**Problem to solve**
Copy every line of the data below exactly as given, except for the pictures.

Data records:
☆ ☆ ☆ ☆ ☆

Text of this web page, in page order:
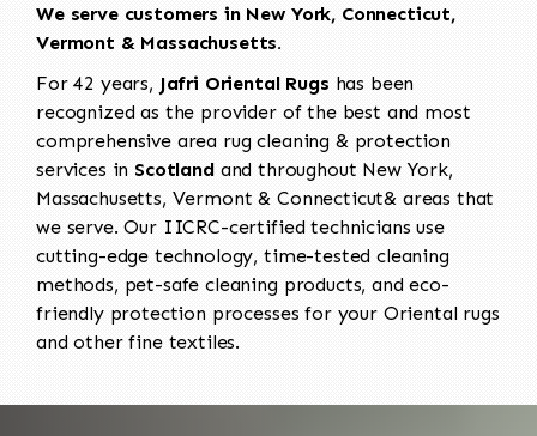
We serve customers in New York, Connecticut,
Vermont & Massachusetts.
For 42 years, Jafri Oriental Rugs has been
recognized as the provider of the best and most
comprehensive area rug cleaning & protection
services in Scotlandand throughout New York,
Massachusetts, Vermont & Connecticut& areas that
we serve. Our IICRC-certified technicians use
cutting-edge technology, time-tested cleaning
methods, pet-safe cleaning products, and eco-
friendly protection processes for your Oriental rugs
and other fine textiles.
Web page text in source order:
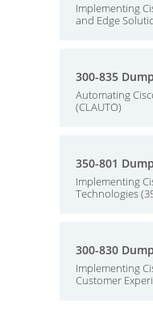
Implementing
and Edge
300-835
Automating
(CLAUTO)
350-801
Implementing
Technologies
300-830
Implementing
Customer
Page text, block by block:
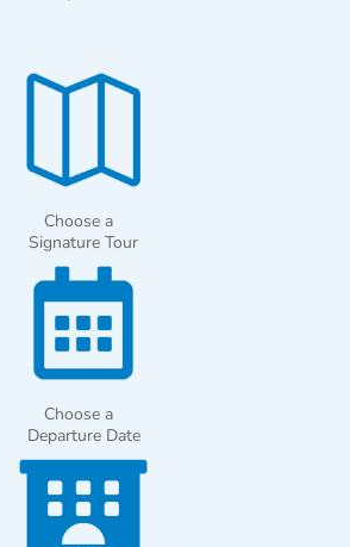
Choose a
Signature Tour
Choose a
Departure Date
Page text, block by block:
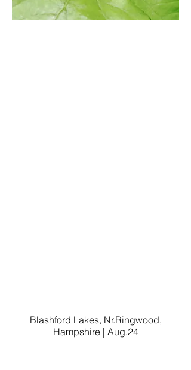
Blashford Lakes, Nr.Ringwood,
Hampshire | Aug.24
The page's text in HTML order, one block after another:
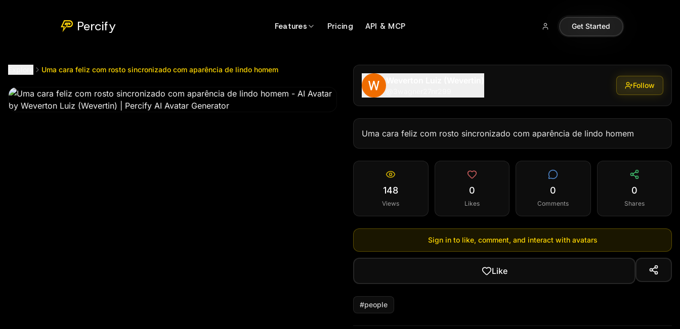
Percify Features Pricing API & MCP Get Started
Uma cara feliz com rosto sincronizado com aparência de lindo homem
Follow
Uma cara feliz com rosto sincronizado com aparência de lindo homem
148
Views
0
Likes
0
Comments
0
Shares
Sign in to like, comment, and interact with avatars
Like
#people
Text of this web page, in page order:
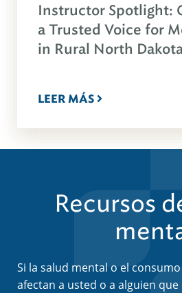
Instructor Spotlight:
a Trusted Voice for
in Rural North
LEER MÁS
Recursos
Si la salud mental o el
afectan a usted o a alguien
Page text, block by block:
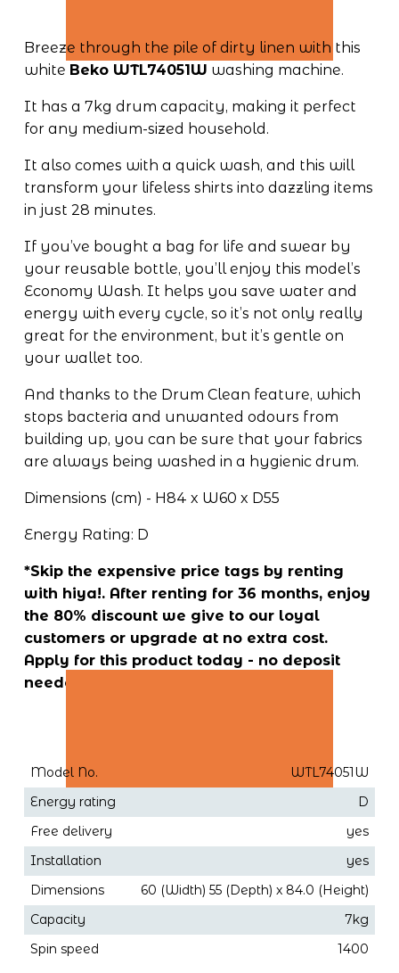
Breeze through the pile of dirty linen with this
white Beko WTL74051W washing machine.
It has a 7kg drum capacity, making it perfect
for any medium-sized household.
It also comes with a quick wash, and this will
transform your lifeless shirts into dazzling items
in just 28 minutes.
If you’ve bought a bag for life and swear by
your reusable bottle, you’ll enjoy this model’s
Economy Wash. It helps you save water and
energy with every cycle, so it’s not only really
great for the environment, but it’s gentle on
your wallet too.
And thanks to the Drum Clean feature, which
stops bacteria and unwanted odours from
building up, you can be sure that your fabrics
are always being washed in a hygienic drum.
Dimensions (cm) - H84 x W60 x D55
Energy Rating: D
*Skip the expensive price tags by renting
with hiya!. After renting for 36 months, enjoy
the 80% discount we give to our loyal
customers or upgrade at no extra cost.
Apply for this product today - no deposit
needed!
Model No.
WTL74051W
Energy rating
D
Free delivery
yes
Installation
yes
Dimensions
60 (Width) 55 (Depth) x 84.0 (Height)
Capacity
7kg
Spin speed
1400
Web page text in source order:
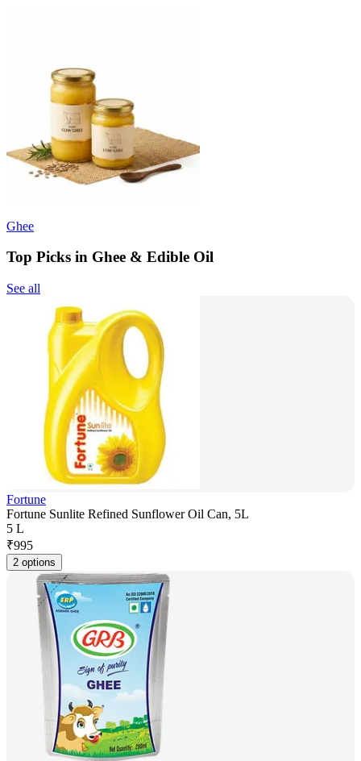
Ghee
Top Picks in Ghee & Edible Oil
See all
Fortune
Fortune Sunlite Refined Sunflower Oil Can, 5L
5 L
₹995
2 options
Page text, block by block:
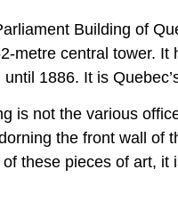
Building of
metre central tower.
1886. It is
is not the various
the front wall
these pieces of art,
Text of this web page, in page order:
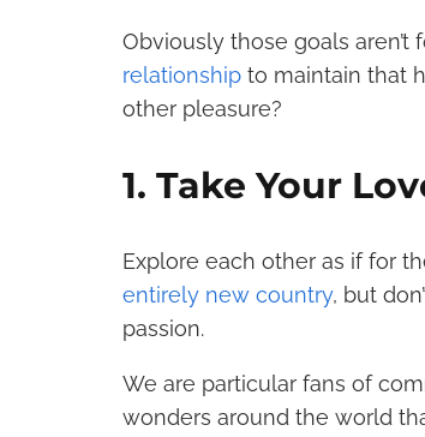
Obviously those goals
relationship to maintain that
other pleasure?
1. Take Your
Explore each other as if for
entirely new country, but
passion.
We are particular fans of
wonders around the world
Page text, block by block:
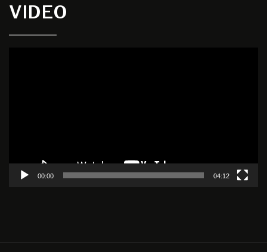
VIDEO
00:00 04:12
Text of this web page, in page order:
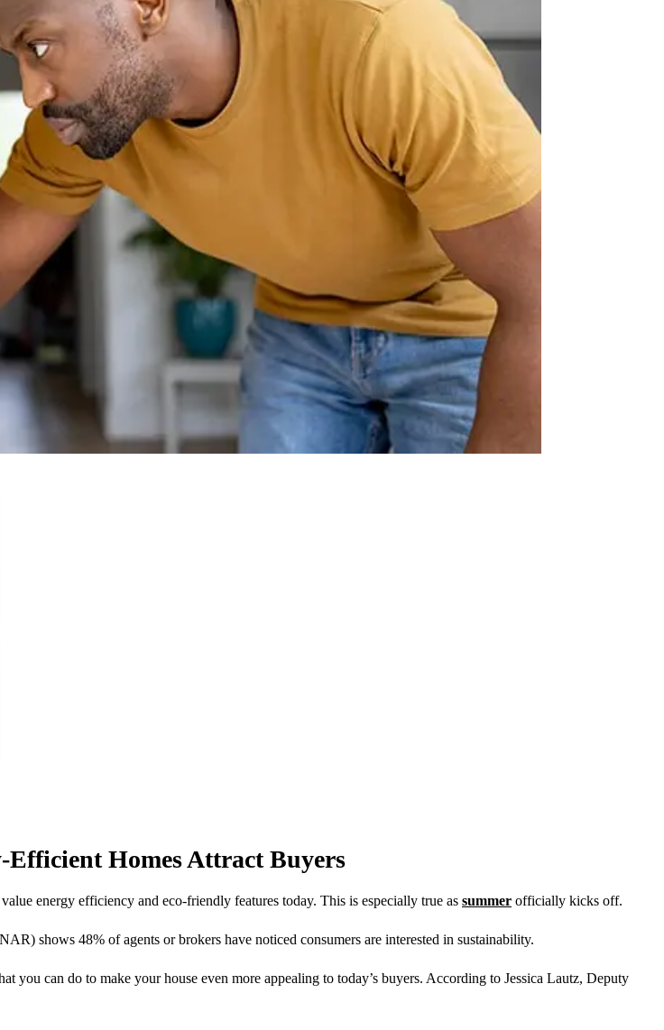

☆ ☆ ☆ ☆ ☆

**Solved problem**
Text of this web page, in page order:
We serve customers in New York, Connecticut,
Vermont & Massachusetts.
For 42 years, Jafri Oriental Rugs has been
recognized as the provider of the best and most
comprehensive area rug cleaning & protection
services in Scotlandand throughout New York,
Massachusetts, Vermont & Connecticut& areas that
we serve. Our IICRC-certified technicians use
cutting-edge technology, time-tested cleaning
methods, pet-safe cleaning products, and eco-
friendly protection processes for your Oriental rugs
and other fine textiles.
Web page text in source order:
Implementing
and Edge
300-835
Automating
(CLAUTO)
350-801
Implementing
Technologies
300-830
Implementing
Customer
Page text, block by block:
Choose a
Signature Tour
Choose a
Departure Date
Page text, block by block:
Blashford Lakes, Nr.Ringwood,
Hampshire | Aug.24
The page's text in HTML order, one block after another:
Percify Features Pricing API & MCP Get Started
Uma cara feliz com rosto sincronizado com aparência de lindo homem
Follow
Uma cara feliz com rosto sincronizado com aparência de lindo homem
148
Views
0
Likes
0
Comments
0
Shares
Sign in to like, comment, and interact with avatars
Like
#people
Text of this web page, in page order:
Instructor Spotlight:
a Trusted Voice for
in Rural North
LEER MÁS
Recursos
Si la salud mental o el
afectan a usted o a alguien
Page text, block by block:
Breeze through the pile of dirty linen with this
white Beko WTL74051W washing machine.
It has a 7kg drum capacity, making it perfect
for any medium-sized household.
It also comes with a quick wash, and this will
transform your lifeless shirts into dazzling items
in just 28 minutes.
If you’ve bought a bag for life and swear by
your reusable bottle, you’ll enjoy this model’s
Economy Wash. It helps you save water and
energy with every cycle, so it’s not only really
great for the environment, but it’s gentle on
your wallet too.
And thanks to the Drum Clean feature, which
stops bacteria and unwanted odours from
building up, you can be sure that your fabrics
are always being washed in a hygienic drum.
Dimensions (cm) - H84 x W60 x D55
Energy Rating: D
*Skip the expensive price tags by renting
with hiya!. After renting for 36 months, enjoy
the 80% discount we give to our loyal
customers or upgrade at no extra cost.
Apply for this product today - no deposit
needed!
Model No.
WTL74051W
Energy rating
D
Free delivery
yes
Installation
yes
Dimensions
60 (Width) 55 (Depth) x 84.0 (Height)
Capacity
7kg
Spin speed
1400
Web page text in source order:
Ghee
Top Picks in Ghee & Edible Oil
See all
Fortune
Fortune Sunlite Refined Sunflower Oil Can, 5L
5 L
₹995
2 options
Page text, block by block:
Building of
metre central tower.
1886. It is
is not the various
the front wall
these pieces of art,
Text of this web page, in page order:
Obviously those goals
relationship to maintain that
other pleasure?
1. Take Your
Explore each other as if for
entirely new country, but
passion.
We are particular fans of
wonders around the world
Page text, block by block:
VIDEO
00:00 04:12
Text of this web page, in page order:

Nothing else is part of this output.